Security Door Key

CryptoPHP Backdoor Analizi ve Tespiti

Merhaba

Geçtiğimiz haftalarda foxitsecurity firması tarafından tespit edilen CryptoPHP arka kapısı 23.000’den fazla siteyi etkilemiştir. Bu hafta yayınlanan GüvenlikTV 35. Bölümü’nde bahsi geçen CryptoPHP ile detay bilgi vermeyi amaçlayan bu bu yazıda CryptoPHP’nin nasıl yayıldığı ve hangi tür yetenekleri olduğu ele alınarak, kendi sisteminizi tarayabilme yöntemlerine değinilecektir.

CryptoPHP Nedir ?

WordPress, Jommla , Drupal gibi populer içerik yönetim sistemi yazılımlarında görülen bir arka kapıdır. Bilinen en popüler bulaşma yöntemi ise “webmaster” ların theme’i ücretli olarak almak yerine farklı kaynaklardan indirirerek sistemlerine kurmalarıdır.
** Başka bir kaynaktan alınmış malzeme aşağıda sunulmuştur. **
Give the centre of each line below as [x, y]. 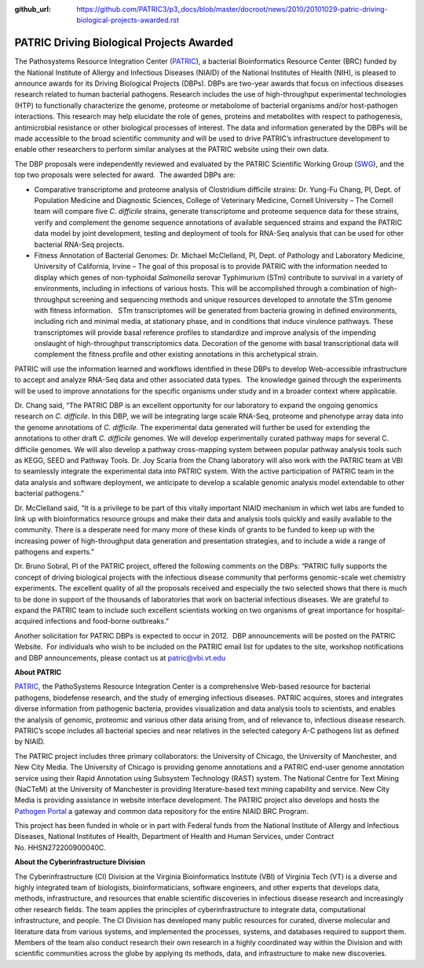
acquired [29, 621]
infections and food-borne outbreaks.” [106, 621]
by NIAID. [30, 742]
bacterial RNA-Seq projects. [79, 245]
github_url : [33, 9]
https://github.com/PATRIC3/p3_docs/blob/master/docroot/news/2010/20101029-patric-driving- [232, 9]
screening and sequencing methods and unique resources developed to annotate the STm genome [232, 300]
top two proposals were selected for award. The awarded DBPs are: [125, 175]

Aynı durum plug-in ve benzer 3. parti modüller içinde geçerlidir.

Web sitesi sahibi tarafından CryptoPHP içeren bir modül sisteme yüklendiği anda hedef sunucuya özgü bir kod yapısına bürünebilmektedir. Ardından 3 farklı yöntem ile “sahiplerine” bilgi aktarabilir.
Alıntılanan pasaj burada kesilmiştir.